IV. Кенигсберг и ЦорндорфВ январе 1758 года русская армия, под начальством нового главнокомандующего, графа Фермора, двинулась вперед по пути, с которого отступил Апраксин. Вступив вновь в Тильзит, Фермор увидел, что дорога на Кенигсберг перед ним открыта. Фридрих считал бесполезным повторять опыт Гросс-Эгерсдорфа, и Левальдт был далеко: сперва он был занят освобождением Померании, затем отозван вглубь Германии. И 10 января в русский лагерь явилась депутация от почетных граждан Кенигсберга, соглашавшихся отдать город без бою, «под условием сохранения их прав, льгот и преимуществ»: они требовали многого за очень малую цену: Левальдт предусмотрительно вывез из Кенигсберга и гарнизон, и деньги, и провиантские магазины. Однако Фермор согласился на капитуляцию и добросовестно выполнил ее условия. Он был человек германской культуры, а его штаб, как известно, состоял по преимуществу из немцев. Русские историки единогласно и довольно строго осуждают его за эту снисходительность к пруссакам. Фридрих, – говорят они, – поступал совершенно иначе в Саксонии. Это правда, но не всякий мог позволить себе нарушать безнаказанно самые священные права справедливости и человечности, как это делал прусский король. Ему давала на это право его беспримерная смелость, почти всегда увенчивавшаяся успехом. Но зато, благодаря проявленной русскими умеренности, они в течение всей войны мирно владели завоеванной провинцией, почти не встречая с ее стороны сопротивления.
На следующий день русские войска вошли в Кенигсберг под звуки труб и литавр и колокольный звон. Фермор был назначен «генерал-губернатором „Прусского королевства“», и в продолжение нескольких лет двуглавый орел парил над краем, когда-то оторванном от Польши. Оружием другого племени – увы! – и под другим знаменем славянство вернуло себе свое прежнее владение. Но, к несчастью, – мы обязаны быть справедливыми и к нашим врагам, – на этой земле, обработанной и возделанной трудолюбивыми потомками тевтонских меченосцев, и в ее столице Кенигсберге, откуда вскоре учение Канта разнеслось по всему миру, славяне сыграли на этот раз печальную роль. Победителями старинного университетского города оказались товарищи разгульного и удалого офицера, который, прежде чем повести Екатерину к престолу, избрал завоеванную Пруссию и ее столицу ареной для своих подвигов: красавец Орлов оставил в Кенигсберге неприятные воспоминания. Но это обычное возмездие истории. С одиннадцатого до шестнадцатого века Восточная Пруссия принадлежала другим славянам, и от германцев, не отличавшихся в то время в этих краях ни трудолюбием, ни знаниями, зависело предоставить Польше Ягеллонов закончить начатое ею здесь культурное дело, которое она столь блестяще выполняла в других местах, вспахав прибрежные равнины Вислы, основав промышленные города у подножия Карпат и открыв в Кракове славянский университет, раньше Кенигсбергского, раньше Лейпцигского и Гейдельбергского (1364 г.). Но весь этот культурный труд был разрушен огнем и мечом, и воинствующая Германия приняла участие в его истреблении. Теперь война заставила ее за это расплатиться.

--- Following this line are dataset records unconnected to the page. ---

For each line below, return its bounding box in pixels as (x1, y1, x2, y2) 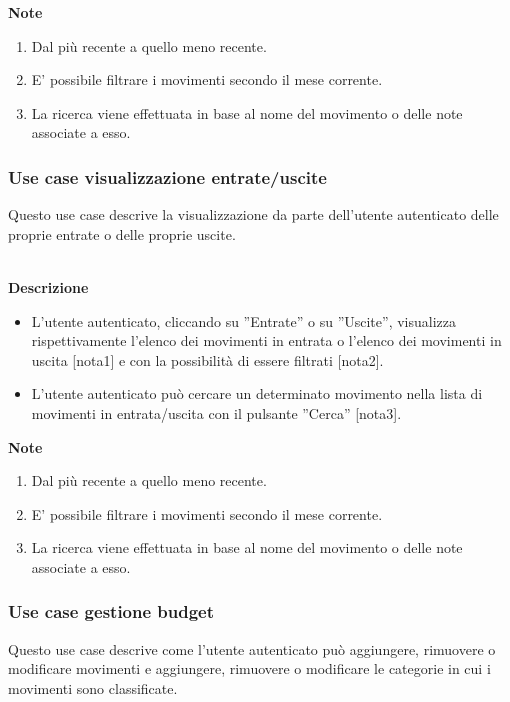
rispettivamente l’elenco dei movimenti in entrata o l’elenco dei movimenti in (31, 330, 502, 351)
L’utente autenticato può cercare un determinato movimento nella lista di (31, 383, 483, 404)
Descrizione (8, 276, 89, 297)
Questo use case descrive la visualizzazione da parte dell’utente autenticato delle (8, 204, 499, 225)
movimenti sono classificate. (8, 677, 178, 698)
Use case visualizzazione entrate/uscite (8, 164, 327, 189)
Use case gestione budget (8, 599, 215, 624)
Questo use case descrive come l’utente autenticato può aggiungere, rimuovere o (8, 638, 496, 659)
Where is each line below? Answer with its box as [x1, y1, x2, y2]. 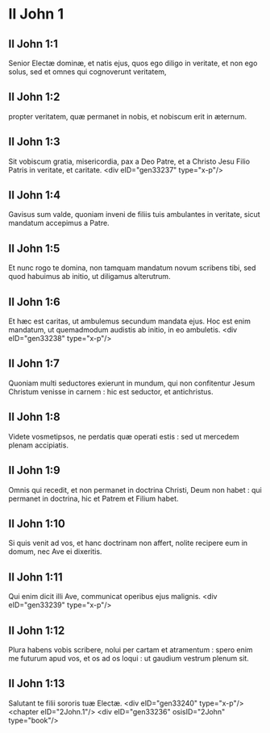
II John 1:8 [8, 410, 60, 424]
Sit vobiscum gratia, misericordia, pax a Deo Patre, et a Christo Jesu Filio [8, 156, 251, 166]
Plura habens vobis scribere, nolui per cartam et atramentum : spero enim [8, 644, 253, 654]
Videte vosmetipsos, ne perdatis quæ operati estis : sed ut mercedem [8, 431, 239, 441]
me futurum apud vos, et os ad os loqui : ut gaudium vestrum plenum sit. [8, 653, 250, 663]
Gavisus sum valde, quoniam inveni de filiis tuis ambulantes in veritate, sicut [8, 210, 260, 219]
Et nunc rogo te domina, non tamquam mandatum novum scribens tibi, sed [8, 263, 256, 273]
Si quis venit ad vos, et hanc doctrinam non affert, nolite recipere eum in [8, 538, 248, 548]
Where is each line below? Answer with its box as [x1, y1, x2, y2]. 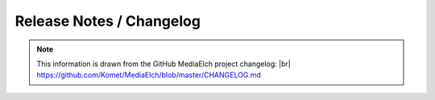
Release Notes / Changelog [14, 12, 201, 30]
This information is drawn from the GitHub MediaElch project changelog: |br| [36, 59, 292, 69]
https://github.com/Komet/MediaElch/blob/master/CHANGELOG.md [36, 70, 262, 80]
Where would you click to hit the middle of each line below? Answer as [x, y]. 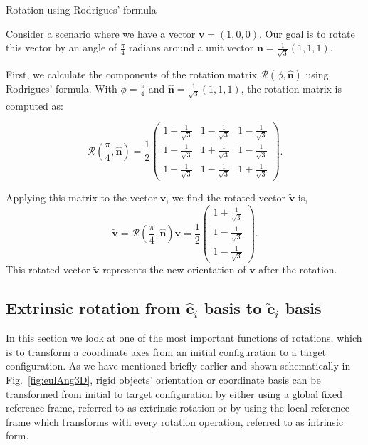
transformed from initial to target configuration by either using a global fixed [174, 393]
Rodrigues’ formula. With [62, 88]
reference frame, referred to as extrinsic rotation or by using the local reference [178, 408]
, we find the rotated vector [226, 197]
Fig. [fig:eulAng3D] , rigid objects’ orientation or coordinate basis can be [163, 379]
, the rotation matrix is [291, 88]
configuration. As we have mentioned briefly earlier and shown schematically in [178, 366]
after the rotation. [298, 269]
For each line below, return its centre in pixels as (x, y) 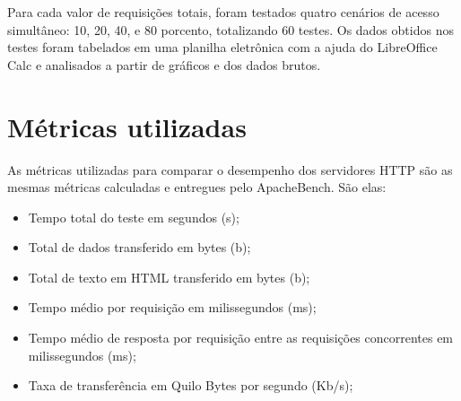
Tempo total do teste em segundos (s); (134, 217)
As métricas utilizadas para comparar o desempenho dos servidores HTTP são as (230, 169)
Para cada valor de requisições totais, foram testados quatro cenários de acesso (223, 12)
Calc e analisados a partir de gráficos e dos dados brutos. (164, 64)
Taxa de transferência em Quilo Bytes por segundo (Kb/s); (191, 385)
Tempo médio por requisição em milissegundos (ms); (172, 307)
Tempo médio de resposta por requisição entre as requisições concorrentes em (241, 338)
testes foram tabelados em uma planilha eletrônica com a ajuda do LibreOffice (222, 47)
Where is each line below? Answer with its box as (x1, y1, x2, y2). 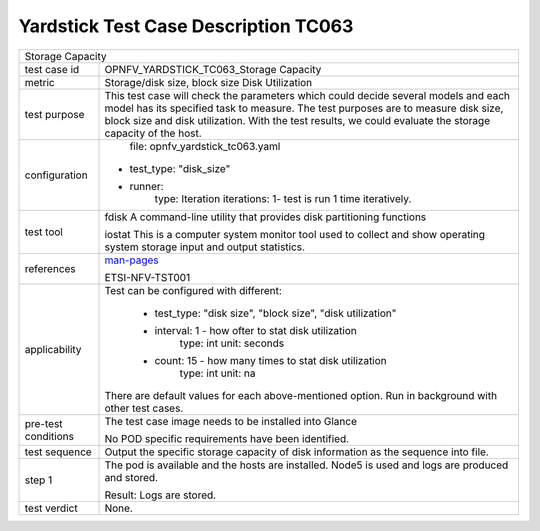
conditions (24, 429, 75, 443)
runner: (129, 179, 164, 193)
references (24, 261, 77, 275)
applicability (24, 342, 82, 356)
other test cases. (104, 401, 184, 415)
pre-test (24, 416, 64, 430)
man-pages (104, 253, 159, 267)
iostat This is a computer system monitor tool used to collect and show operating (104, 227, 485, 241)
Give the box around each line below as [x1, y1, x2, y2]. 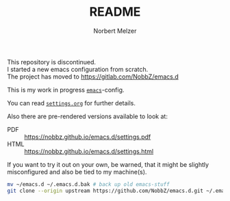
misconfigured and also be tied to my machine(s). [7, 167, 147, 176]
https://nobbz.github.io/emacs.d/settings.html [24, 147, 154, 155]
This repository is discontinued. [7, 57, 97, 66]
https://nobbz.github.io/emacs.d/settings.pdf [24, 133, 151, 141]
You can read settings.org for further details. [7, 98, 136, 107]
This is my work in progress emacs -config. [7, 85, 125, 94]
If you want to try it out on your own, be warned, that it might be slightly [7, 160, 209, 168]
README [89, 4, 141, 20]

Русские не могли, конечно, продолжать в Восточной Пруссии дела, начатого поляками. Тем не менее их образ действий в этой провинции нашел себе своеобразных защитников и при этом – должен прибавить – не в России. Один немецкий историк, говоря о завоевании Пруссии, указал на некоторые черты победителей, которым другой его французский собрат, в силу предвзятого и неуместного доброжелательства к русским, придал преувеличенное значение: «Многие русские офицеры, – говорит французский историк, – принадлежали к семьям более богатым и с более утонченной культурой, нежели те, что жили в завоеванной провинции… Они лучше говорили по-французски; носили платье изящного покроя, они привыкли к изысканному столу, тонким винам, к нарядной и роскошной сервировке… Они распространили в Пруссии почти неизвестный там прежде чай, бывший большою редкостью, кофе, и пунш, который удивил и привел в восторг пруссаков… Русский губернатор приглашал немецких дам к себе на вечера. Офицеры пленили их светскостью своего разговора и ловкостью в танцах… Не один роман завязался между просветителями и просвещаемыми». Таким образом, – заканчивает автор свои восхваления, – совершился тот неожиданный факт, что «русские цивилизовали немцев в Восточной Пруссии».[634]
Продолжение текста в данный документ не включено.